§ **WORK REQUIRED**: The records that follow are to be transcribed word for word.

§ **DATASET**:

------------------------

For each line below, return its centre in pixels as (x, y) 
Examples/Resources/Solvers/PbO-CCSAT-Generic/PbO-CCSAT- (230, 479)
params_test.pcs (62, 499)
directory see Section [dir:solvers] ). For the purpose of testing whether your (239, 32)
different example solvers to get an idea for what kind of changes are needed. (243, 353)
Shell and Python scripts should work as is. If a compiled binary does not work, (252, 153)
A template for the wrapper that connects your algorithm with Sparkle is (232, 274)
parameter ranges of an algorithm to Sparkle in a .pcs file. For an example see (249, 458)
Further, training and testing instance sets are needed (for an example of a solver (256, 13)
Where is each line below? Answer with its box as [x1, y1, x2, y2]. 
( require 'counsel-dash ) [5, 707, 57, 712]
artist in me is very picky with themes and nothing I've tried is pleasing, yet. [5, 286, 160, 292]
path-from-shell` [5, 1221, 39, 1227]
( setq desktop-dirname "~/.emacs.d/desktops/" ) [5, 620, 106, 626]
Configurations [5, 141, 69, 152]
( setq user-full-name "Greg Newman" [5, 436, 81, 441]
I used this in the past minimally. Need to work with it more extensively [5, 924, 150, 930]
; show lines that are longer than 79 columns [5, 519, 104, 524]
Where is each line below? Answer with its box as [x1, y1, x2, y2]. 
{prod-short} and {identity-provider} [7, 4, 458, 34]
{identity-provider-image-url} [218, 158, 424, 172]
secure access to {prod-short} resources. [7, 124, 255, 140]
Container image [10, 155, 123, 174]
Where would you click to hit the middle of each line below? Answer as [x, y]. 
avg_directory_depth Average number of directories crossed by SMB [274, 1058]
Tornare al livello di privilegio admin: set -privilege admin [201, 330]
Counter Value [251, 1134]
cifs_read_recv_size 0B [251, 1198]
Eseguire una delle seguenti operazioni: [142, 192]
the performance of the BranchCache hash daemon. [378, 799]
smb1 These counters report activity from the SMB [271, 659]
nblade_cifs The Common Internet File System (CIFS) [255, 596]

------------------------

§ **TASK RESULT**:
For each line below, return its centre in pixels as (x, y) 
Examples/Resources/Solvers/PbO-CCSAT-Generic/PbO-CCSAT- (230, 479)
params_test.pcs (62, 499)
directory see Section [dir:solvers] ). For the purpose of testing whether your (239, 32)
different example solvers to get an idea for what kind of changes are needed. (243, 353)
Shell and Python scripts should work as is. If a compiled binary does not work, (252, 153)
A template for the wrapper that connects your algorithm with Sparkle is (232, 274)
parameter ranges of an algorithm to Sparkle in a .pcs file. For an example see (249, 458)
Further, training and testing instance sets are needed (for an example of a solver (256, 13)
Where is each line below? Answer with its box as [x1, y1, x2, y2]. 
( require 'counsel-dash ) [5, 707, 57, 712]
artist in me is very picky with themes and nothing I've tried is pleasing, yet. [5, 286, 160, 292]
path-from-shell` [5, 1221, 39, 1227]
( setq desktop-dirname "~/.emacs.d/desktops/" ) [5, 620, 106, 626]
Configurations [5, 141, 69, 152]
( setq user-full-name "Greg Newman" [5, 436, 81, 441]
I used this in the past minimally. Need to work with it more extensively [5, 924, 150, 930]
; show lines that are longer than 79 columns [5, 519, 104, 524]
Where is each line below? Answer with its box as [x1, y1, x2, y2]. 
{prod-short} and {identity-provider} [7, 4, 458, 34]
{identity-provider-image-url} [218, 158, 424, 172]
secure access to {prod-short} resources. [7, 124, 255, 140]
Container image [10, 155, 123, 174]
Where would you click to hit the middle of each line below? Answer as [x, y]. 
avg_directory_depth Average number of directories crossed by SMB [274, 1058]
Tornare al livello di privilegio admin: set -privilege admin [201, 330]
Counter Value [251, 1134]
cifs_read_recv_size 0B [251, 1198]
Eseguire una delle seguenti operazioni: [142, 192]
the performance of the BranchCache hash daemon. [378, 799]
smb1 These counters report activity from the SMB [271, 659]
nblade_cifs The Common Internet File System (CIFS) [255, 596]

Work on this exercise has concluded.